Speaking today Ms Brolly said:

"The latest correspondence from the Education Authority to inform school principals of the inability to provide the same level of support in terms of Special Needs Assesments this year as was provided in previous years has come as a major blow to an already crumbling education system. It will majorly affect the education and wellbeing of hundreds of children across the North. As teachers, we have always been horrified by the weakness of our system in being able to cope with Special Needs assessments and supports. On average only one in every hundred children were able to be assessed. I think it must be highlighted in the midst of World Autism Week in particular we have children who have been waiting on assessment now for almost 3 years. We have grappled with this, fighting for the support our pupils require, pleading and begging for years. The system has been so soul-destroying and many stepped away from the role of Special Needs Co-ordinators, particularly in the context of the introduction of the new Code of Practice".


Ms Brolly continued: "As a Special Educational Needs Co-ordinator I am truly exasperated at this latest admission of reduction in service. I have great sympathy for our Educational Psychologists as I know, like ourselves they too are swamped. Special Educational Needs Assessments have risen by almost 500 in the past academic year, when compared with pre-COVID statistics. Parental referrals have risen by almost one third since pre-COVID and unfortunately there is a significant shortage of Educational Psychologists out there, with no prospect of increasing the capacity until at least 2025. Our children simply cannot wait that long! Aontú have called this out again and again. Our system is on its knees, it has been crying out for investment and forward thinking, forward thinking in the form of adjusting the pathway into Educational Psychology, provision of permanent learning support, recruitment of teachers and classroom assistants and training in areas of special educational needs". 
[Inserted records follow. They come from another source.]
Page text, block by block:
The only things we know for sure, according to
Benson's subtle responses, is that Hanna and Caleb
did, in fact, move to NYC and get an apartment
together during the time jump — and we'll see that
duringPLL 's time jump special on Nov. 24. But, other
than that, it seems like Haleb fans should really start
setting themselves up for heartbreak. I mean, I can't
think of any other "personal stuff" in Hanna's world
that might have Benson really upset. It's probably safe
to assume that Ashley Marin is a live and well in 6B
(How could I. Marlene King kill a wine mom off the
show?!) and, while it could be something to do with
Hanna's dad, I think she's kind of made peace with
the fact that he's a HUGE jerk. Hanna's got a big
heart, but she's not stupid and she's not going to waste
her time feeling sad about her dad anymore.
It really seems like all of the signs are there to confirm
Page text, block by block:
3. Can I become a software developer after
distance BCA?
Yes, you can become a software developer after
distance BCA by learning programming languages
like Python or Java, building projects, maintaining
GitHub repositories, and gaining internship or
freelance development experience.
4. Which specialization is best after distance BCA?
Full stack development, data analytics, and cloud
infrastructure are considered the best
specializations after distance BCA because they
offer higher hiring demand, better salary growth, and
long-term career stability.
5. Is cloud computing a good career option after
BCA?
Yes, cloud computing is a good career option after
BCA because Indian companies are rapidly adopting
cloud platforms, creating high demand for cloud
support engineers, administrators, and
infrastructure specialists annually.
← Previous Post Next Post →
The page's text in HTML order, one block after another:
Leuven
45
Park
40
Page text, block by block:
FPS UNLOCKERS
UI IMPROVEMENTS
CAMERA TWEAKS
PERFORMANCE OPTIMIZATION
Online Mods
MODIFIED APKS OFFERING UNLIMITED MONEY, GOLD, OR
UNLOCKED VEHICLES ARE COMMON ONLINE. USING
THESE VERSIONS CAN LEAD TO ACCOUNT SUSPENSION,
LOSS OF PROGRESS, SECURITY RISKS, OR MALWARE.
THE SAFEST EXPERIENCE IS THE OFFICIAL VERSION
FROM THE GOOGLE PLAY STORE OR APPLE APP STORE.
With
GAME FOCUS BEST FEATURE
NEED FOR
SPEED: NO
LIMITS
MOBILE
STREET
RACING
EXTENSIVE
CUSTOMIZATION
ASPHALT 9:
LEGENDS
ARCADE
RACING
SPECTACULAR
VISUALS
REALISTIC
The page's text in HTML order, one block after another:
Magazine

"We are drowning in a sea of last-minute action and promise. The Education Authority will not have to look in the faces of parents and their children to tell them the provision has been significantly reduced and their children’s needs will be further neglected, but those of us working on the frontline will. We therefore demand urgent action in the form of increasing human resources in our schools to help support our struggling children when the Education Authority cannot. For years now we've known the system was crumbling. What the most recent statistics, released to Aontú under the Freedom of Information Act, show is that it now has crumbled, and emergency action is required immediately", concluded Ms Brolly.